New School Bus Cameras Catch Drivers Passing Illegally

This video is no longer available.

CHARLOTTE, NC – Your morning commute will get a little busier Monday. School buses will pick up more than 120,000 students in Charlotte-Mecklenburg. With it comes added safety measures.

Parent Colleen Blanchard likes a new plan to catch drivers who pass stopped school buses. “I think that it’s a good idea and a good plan to at least be able to catch them in the act, as opposed to having to have other people’s eyes watching someone pass,” Blanchard says.

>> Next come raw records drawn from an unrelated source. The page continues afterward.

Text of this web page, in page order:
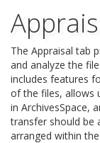
The Appraisal tab
and analyze the
includes features
of the files, allows
in ArchivesSpace,
transfer should be
arranged within the
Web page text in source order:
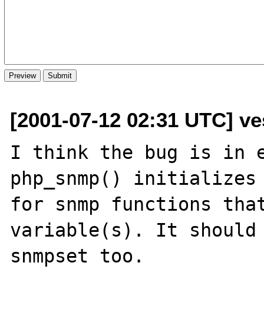
[2001-07-12 02:31 UTC]
I think the bug is in
php_snmp()
for snmp functions
variable(s). It should
snmpset too.
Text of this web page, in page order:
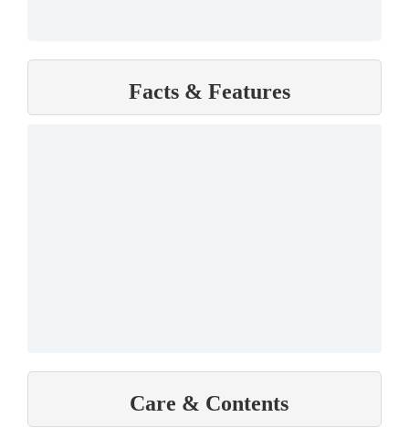
Facts & Features
Care & Contents
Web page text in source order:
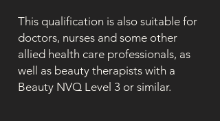
This qualification is also suitable for
doctors, nurses and some other
allied health care professionals, as
well as beauty therapists with a
Beauty NVQ Level 3 or similar.
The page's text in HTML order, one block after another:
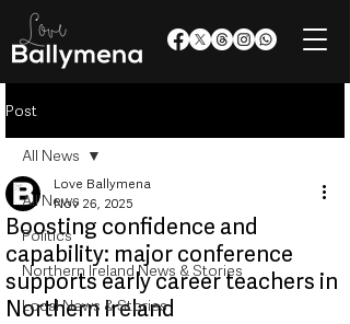
Post
All News
Politics
Northern Ireland News & Stories
Local News & Stories
All News
Boosting confidence and
capability: major conference
supports early career teachers in
Northern Ireland
Love Ballymena
Nov 26, 2025
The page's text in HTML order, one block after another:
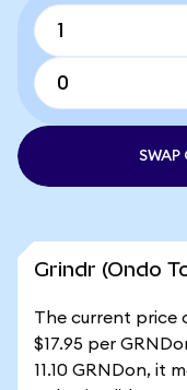
SWAP
Grindr (Ondo
The current price
$17.95 per
11.10 GRNDon, it
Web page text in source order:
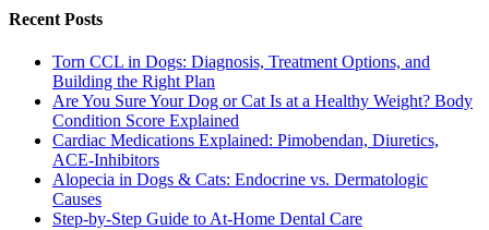
Recent Posts
Torn CCL in Dogs: Diagnosis, Treatment Options, and
Building the Right Plan
Are You Sure Your Dog or Cat Is at a Healthy Weight? Body
Condition Score Explained
Cardiac Medications Explained: Pimobendan, Diuretics,
ACE-Inhibitors
Alopecia in Dogs & Cats: Endocrine vs. Dermatologic
Causes
Step-by-Step Guide to At-Home Dental Care
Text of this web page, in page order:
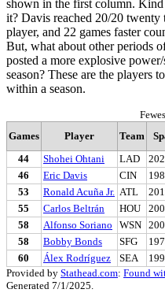
shown in the first column. Kind
it? Davis reached 20/20 twenty
player, and 22 games faster
But, what about other periods
posted a more explosive
season? These are the players
within a season.
Games
Player Team
44
Shohei Ohtani LAD
46
Eric Davis CIN
53
Ronald Acuña Jr. ATL
55
Carlos Beltrán HOU
58
Alfonso Soriano WSN
58
Bobby Bonds SFG
60
Álex Rodríguez SEA
Provided by Stathead.com: Found
Generated 7/1/2025.
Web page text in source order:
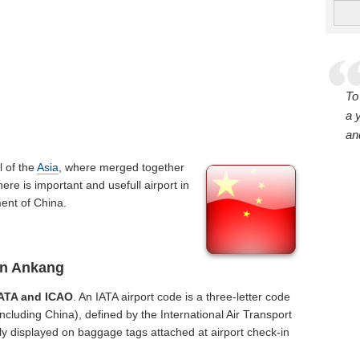
of theAsia , where merged together
is important and usefull airport in
of China.
Ankang
and ICAO. An IATA airport code is a three-letter code
China), defined by the International Air Transport
displayed on baggage tags attached at airport check-in
a
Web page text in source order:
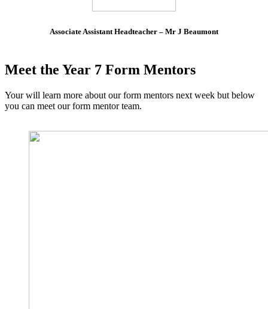
Associate Assistant Headteacher – Mr J Beaumont
Meet the Year 7 Form Mentors
Your will learn more about our form mentors next week but below
you can meet our form mentor team.
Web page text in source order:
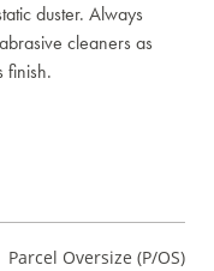
duster. Always
cleaners as
finish.
Parcel Oversize (P/OS)

Starting Monday, some CMS drivers will roll out with cameras mounted on the side of their bus. “Maybe it doesn’t appear they’re going to stop. Their tires are going too fast,” says 14-year CMS bus driver Stephanie Brown.
 
Brown says it’s one of her biggest frustrations. “I see it on a daily basis. AM and PM runs this is going on,” she says.
 
“The camera then will be able to identify the profile of the driver as the car passes… and then the camera by the driver’s window will be able to get the license plate of the vehicle,” says CMS Safety & Training Specialist Devery Peterson.
 
CMS is starting the Stop Arm Camera program with two buses, but hopes to expand to more.
“Be on your P’s and Q’s, that you don’t know where these buses will be with the cameras, so don’t take your chances by passing any of the school buses,” says CMPD Officer Craig Allen.
 
The camera is always rolling; the driver presses a button to mark where they saw a violation. It costs $3,000 to outfit one bus; the state paid for the first two.